**SUPPLIED INFORMATION**
———

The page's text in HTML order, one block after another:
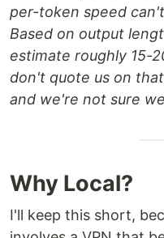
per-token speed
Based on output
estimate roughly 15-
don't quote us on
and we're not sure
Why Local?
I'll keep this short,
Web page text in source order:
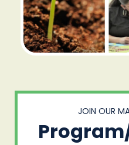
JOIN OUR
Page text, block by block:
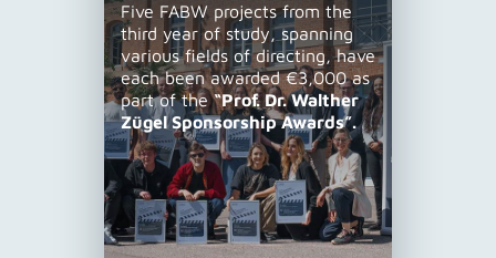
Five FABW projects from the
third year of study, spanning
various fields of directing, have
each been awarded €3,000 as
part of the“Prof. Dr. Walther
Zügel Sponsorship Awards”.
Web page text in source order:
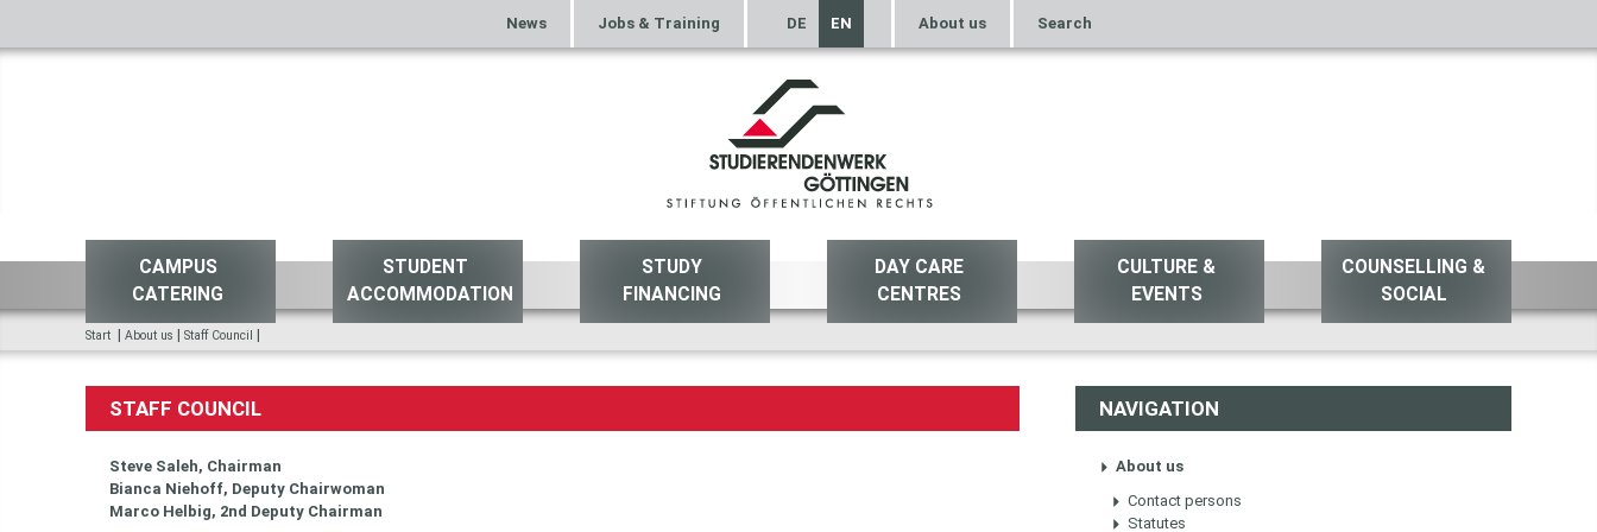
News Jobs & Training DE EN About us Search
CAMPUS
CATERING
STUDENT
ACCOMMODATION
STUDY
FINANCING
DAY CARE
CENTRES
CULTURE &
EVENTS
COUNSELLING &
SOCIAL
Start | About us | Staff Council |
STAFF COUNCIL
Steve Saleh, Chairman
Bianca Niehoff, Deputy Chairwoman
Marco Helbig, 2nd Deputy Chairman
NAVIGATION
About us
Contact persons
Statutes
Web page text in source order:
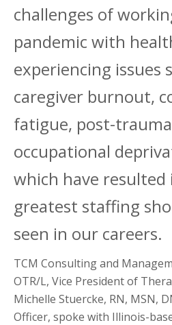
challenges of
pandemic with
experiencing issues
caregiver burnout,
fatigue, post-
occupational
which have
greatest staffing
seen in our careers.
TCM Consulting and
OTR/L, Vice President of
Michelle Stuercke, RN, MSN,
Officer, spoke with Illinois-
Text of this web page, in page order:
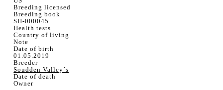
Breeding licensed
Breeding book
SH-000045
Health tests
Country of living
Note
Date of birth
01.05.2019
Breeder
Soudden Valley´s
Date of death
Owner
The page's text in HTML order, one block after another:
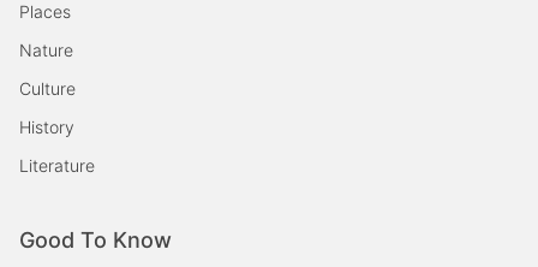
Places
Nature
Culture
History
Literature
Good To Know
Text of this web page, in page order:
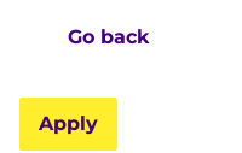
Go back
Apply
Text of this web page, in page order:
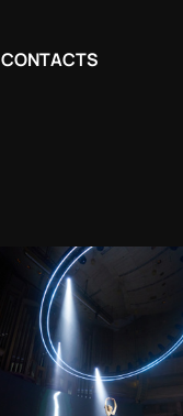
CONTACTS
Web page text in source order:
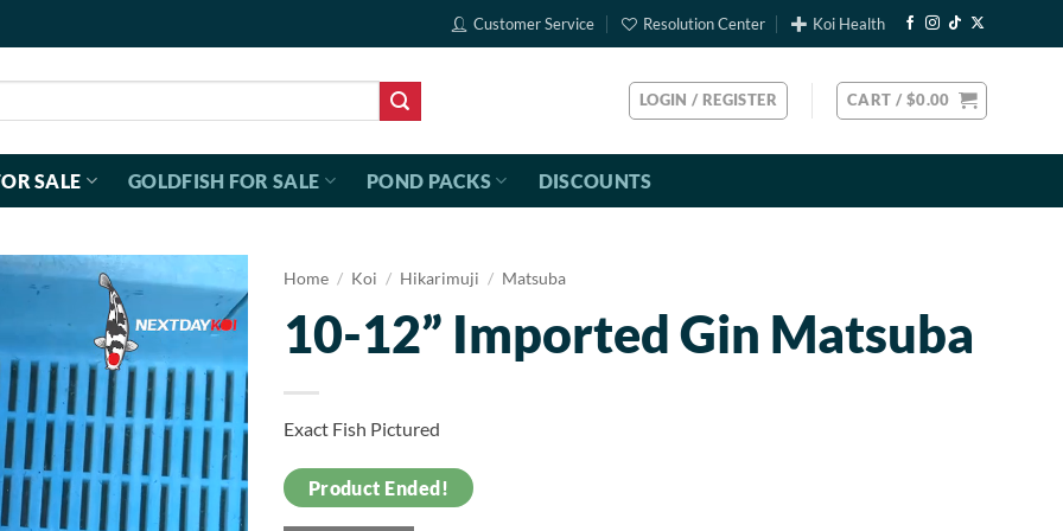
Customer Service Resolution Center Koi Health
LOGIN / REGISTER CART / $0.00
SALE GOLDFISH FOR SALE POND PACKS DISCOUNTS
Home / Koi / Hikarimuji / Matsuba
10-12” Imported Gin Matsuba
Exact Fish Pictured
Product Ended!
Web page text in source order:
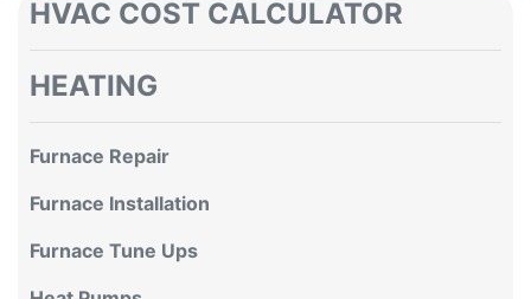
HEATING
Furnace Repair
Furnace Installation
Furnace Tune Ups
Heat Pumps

———

**THE PROBLEM**
Reproduce the data verbatim and omit each image.

**ANSWER TO THE PROBLEM**
The page's text in HTML order, one block after another:
per-token speed
Based on output
estimate roughly 15-
don't quote us on
and we're not sure
Why Local?
I'll keep this short,
Web page text in source order:
JOIN OUR
Page text, block by block:
Five FABW projects from the
third year of study, spanning
various fields of directing, have
each been awarded €3,000 as
part of the“Prof. Dr. Walther
Zügel Sponsorship Awards”.
Web page text in source order:
News Jobs & Training DE EN About us Search
CAMPUS
CATERING
STUDENT
ACCOMMODATION
STUDY
FINANCING
DAY CARE
CENTRES
CULTURE &
EVENTS
COUNSELLING &
SOCIAL
Start | About us | Staff Council |
STAFF COUNCIL
Steve Saleh, Chairman
Bianca Niehoff, Deputy Chairwoman
Marco Helbig, 2nd Deputy Chairman
NAVIGATION
About us
Contact persons
Statutes
Web page text in source order:
challenges of
pandemic with
experiencing issues
caregiver burnout,
fatigue, post-
occupational
which have
greatest staffing
seen in our careers.
TCM Consulting and
OTR/L, Vice President of
Michelle Stuercke, RN, MSN,
Officer, spoke with Illinois-
Text of this web page, in page order:
Breeding licensed
Breeding book
SH-000045
Health tests
Country of living
Note
Date of birth
01.05.2019
Breeder
Soudden Valley´s
Date of death
Owner
The page's text in HTML order, one block after another:
Places
Nature
Culture
History
Literature
Good To Know
Text of this web page, in page order:
Go back
Apply
Text of this web page, in page order:
CONTACTS
Web page text in source order:
Customer Service Resolution Center Koi Health
LOGIN / REGISTER CART / $0.00
SALE GOLDFISH FOR SALE POND PACKS DISCOUNTS
Home / Koi / Hikarimuji / Matsuba
10-12” Imported Gin Matsuba
Exact Fish Pictured
Product Ended!
Web page text in source order:
HEATING
Furnace Repair
Furnace Installation
Furnace Tune Ups
Heat Pumps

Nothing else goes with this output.